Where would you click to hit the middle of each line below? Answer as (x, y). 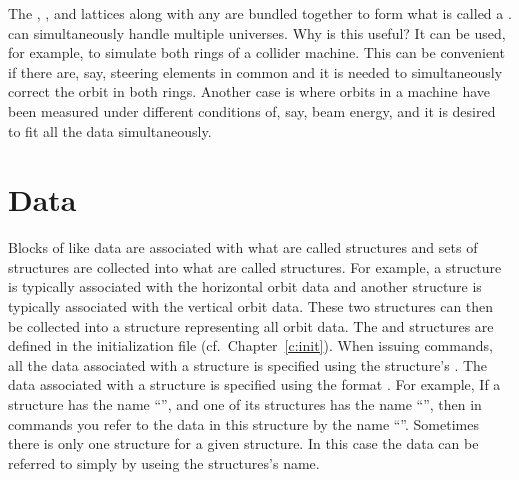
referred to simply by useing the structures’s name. (164, 462)
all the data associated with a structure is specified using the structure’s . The (248, 364)
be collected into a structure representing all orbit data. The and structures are (251, 325)
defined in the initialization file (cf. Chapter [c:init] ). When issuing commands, (250, 345)
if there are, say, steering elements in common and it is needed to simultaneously (255, 71)
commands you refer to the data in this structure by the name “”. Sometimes (243, 423)
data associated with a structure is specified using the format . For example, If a (254, 384)
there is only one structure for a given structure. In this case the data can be (243, 443)
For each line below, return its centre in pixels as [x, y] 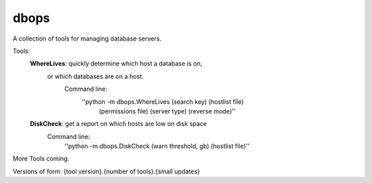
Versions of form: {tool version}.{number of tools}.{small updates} [106, 171]
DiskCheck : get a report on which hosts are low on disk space [118, 124]
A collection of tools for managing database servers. [87, 39]
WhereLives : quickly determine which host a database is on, [116, 64]
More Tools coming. [41, 159]
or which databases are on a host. [95, 76]
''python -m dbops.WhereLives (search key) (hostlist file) [163, 101]
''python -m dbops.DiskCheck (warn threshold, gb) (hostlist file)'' [157, 146]
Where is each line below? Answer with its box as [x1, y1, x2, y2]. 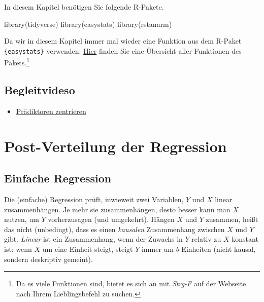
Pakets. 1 [4, 56, 30, 68]
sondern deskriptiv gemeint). [4, 253, 93, 264]
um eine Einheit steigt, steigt [42, 244, 133, 254]
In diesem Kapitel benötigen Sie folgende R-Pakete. [4, 2, 164, 12]
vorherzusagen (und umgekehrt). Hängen [48, 214, 175, 224]
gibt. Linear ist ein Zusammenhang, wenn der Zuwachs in [4, 234, 183, 244]
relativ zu [191, 234, 221, 244]
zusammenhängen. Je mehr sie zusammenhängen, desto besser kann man [4, 204, 230, 214]
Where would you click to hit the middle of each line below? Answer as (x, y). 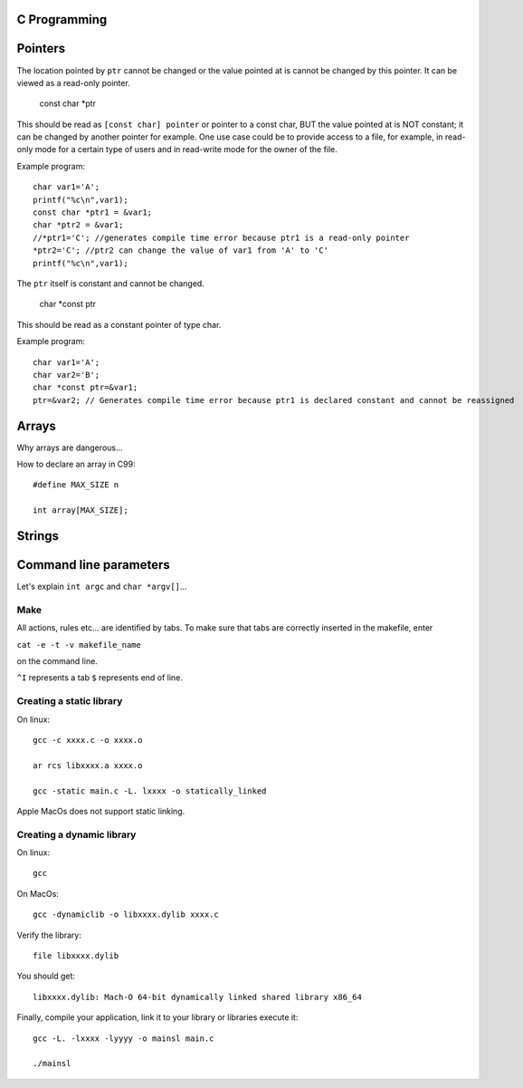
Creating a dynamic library (76, 834)
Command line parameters (94, 565)
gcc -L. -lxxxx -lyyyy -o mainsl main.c (124, 1038)
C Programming (62, 19)
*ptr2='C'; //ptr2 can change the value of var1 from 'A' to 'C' (181, 250)
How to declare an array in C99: (76, 464)
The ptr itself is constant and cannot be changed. (111, 284)
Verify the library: (49, 935)
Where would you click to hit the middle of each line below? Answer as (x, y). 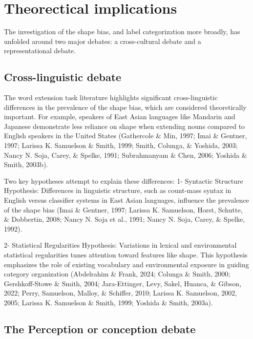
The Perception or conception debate (100, 328)
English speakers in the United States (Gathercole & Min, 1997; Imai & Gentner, (126, 136)
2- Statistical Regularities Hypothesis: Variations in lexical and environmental (120, 245)
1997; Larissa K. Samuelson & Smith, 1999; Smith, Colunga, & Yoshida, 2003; (121, 145)
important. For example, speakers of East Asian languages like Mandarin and (120, 117)
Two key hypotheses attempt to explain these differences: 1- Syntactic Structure (124, 180)
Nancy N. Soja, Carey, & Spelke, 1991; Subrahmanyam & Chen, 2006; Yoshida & (126, 155)
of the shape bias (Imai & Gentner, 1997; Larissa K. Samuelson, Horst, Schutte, (123, 209)
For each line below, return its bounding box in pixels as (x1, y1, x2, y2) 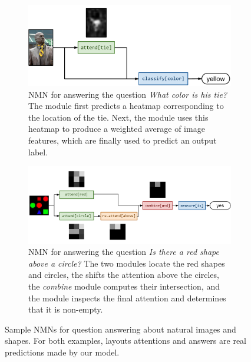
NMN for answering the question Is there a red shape (28, 245, 219, 258)
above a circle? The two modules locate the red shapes (28, 257, 225, 269)
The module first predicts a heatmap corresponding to (28, 99, 224, 112)
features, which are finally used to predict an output (28, 134, 217, 147)
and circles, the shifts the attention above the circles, (28, 268, 219, 281)
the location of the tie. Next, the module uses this (28, 111, 209, 123)
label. (28, 145, 48, 158)
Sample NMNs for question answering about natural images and (5, 323, 236, 335)
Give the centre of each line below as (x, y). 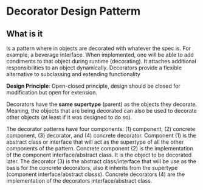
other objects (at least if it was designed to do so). (69, 117)
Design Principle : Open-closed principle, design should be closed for (93, 86)
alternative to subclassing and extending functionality (74, 74)
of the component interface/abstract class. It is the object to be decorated (99, 155)
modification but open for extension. (52, 92)
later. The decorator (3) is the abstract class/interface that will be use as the (101, 161)
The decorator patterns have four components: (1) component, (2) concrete (101, 129)
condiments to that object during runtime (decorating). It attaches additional (101, 61)
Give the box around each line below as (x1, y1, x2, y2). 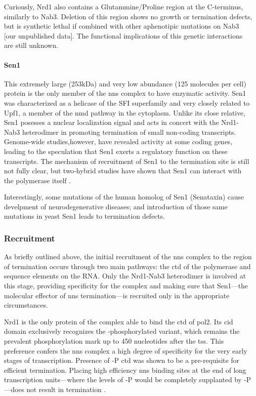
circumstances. (4, 300, 48, 310)
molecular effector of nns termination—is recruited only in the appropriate (4, 290, 229, 300)
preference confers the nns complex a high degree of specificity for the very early (4, 345, 248, 356)
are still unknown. (4, 40, 58, 50)
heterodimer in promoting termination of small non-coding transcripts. (22, 126, 236, 137)
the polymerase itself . (4, 175, 71, 185)
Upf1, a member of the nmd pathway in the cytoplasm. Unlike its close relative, (4, 107, 246, 118)
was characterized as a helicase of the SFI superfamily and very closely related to (4, 97, 250, 108)
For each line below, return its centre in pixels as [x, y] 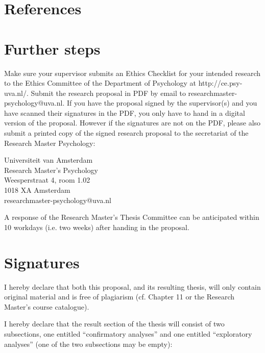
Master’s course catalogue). [47, 306]
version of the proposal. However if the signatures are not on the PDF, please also [132, 123]
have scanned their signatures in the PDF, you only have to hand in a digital [125, 112]
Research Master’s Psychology [51, 170]
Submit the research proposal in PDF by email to [108, 93]
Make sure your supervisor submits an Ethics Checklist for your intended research [132, 73]
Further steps [52, 48]
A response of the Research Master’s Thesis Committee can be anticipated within [132, 217]
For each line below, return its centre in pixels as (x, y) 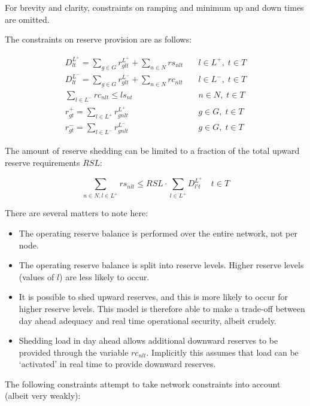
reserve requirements (42, 162)
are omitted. (27, 19)
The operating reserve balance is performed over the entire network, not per (158, 233)
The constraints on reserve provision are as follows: (98, 39)
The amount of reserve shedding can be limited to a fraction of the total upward (152, 151)
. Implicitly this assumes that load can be (222, 352)
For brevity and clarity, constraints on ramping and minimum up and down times (154, 7)
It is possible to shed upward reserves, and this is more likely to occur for (153, 297)
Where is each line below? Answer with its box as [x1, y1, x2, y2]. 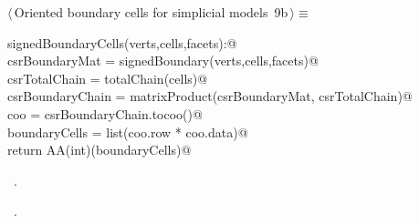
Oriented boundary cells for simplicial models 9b [14, 3, 288, 21]
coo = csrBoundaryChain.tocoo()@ [7, 104, 203, 123]
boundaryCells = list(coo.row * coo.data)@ [7, 122, 248, 141]
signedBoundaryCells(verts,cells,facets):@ [7, 33, 237, 52]
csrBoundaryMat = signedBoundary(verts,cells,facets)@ [7, 51, 319, 70]
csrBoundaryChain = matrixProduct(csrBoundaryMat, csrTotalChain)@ [7, 86, 413, 106]
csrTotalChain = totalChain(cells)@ [7, 68, 208, 87]
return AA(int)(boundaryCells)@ [7, 140, 192, 159]
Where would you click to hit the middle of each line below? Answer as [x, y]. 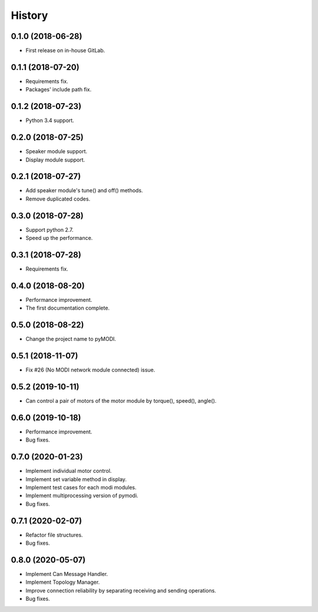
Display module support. [55, 160]
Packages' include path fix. [59, 90]
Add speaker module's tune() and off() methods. [85, 190]
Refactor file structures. [54, 535]
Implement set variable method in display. [76, 479]
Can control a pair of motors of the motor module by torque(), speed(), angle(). [121, 401]
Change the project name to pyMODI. [71, 339]
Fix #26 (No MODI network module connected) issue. [90, 370]
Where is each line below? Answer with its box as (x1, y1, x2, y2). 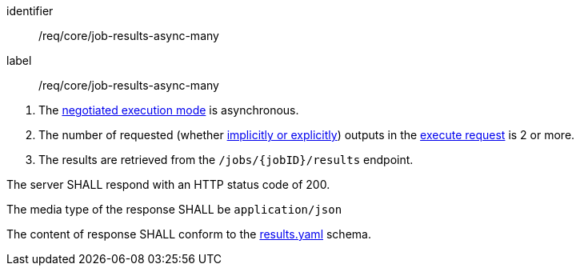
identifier (6, 4, 54, 18)
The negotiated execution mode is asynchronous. (38, 103, 299, 117)
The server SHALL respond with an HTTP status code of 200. (6, 178, 330, 191)
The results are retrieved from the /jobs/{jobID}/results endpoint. (38, 153, 414, 166)
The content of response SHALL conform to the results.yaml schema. (6, 227, 371, 241)
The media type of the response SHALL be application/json (6, 202, 342, 216)
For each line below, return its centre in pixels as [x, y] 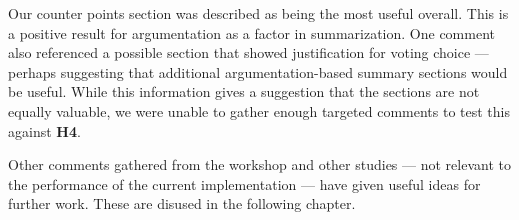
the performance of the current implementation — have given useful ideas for [244, 183]
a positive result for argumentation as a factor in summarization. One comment [251, 32]
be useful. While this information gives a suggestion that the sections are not [244, 91]
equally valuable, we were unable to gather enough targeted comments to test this [259, 110]
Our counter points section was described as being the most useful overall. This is [258, 13]
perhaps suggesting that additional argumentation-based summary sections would [258, 71]
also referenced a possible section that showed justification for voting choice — [248, 52]
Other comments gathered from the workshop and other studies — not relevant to [259, 164]

....

Exercise.
List each line of the records that holds the string "abstract".

Exercise response.
of the component interface/abstract class. It is the object to be decorated (99, 155)
later. The decorator (3) is the abstract class/interface that will be use as the (101, 161)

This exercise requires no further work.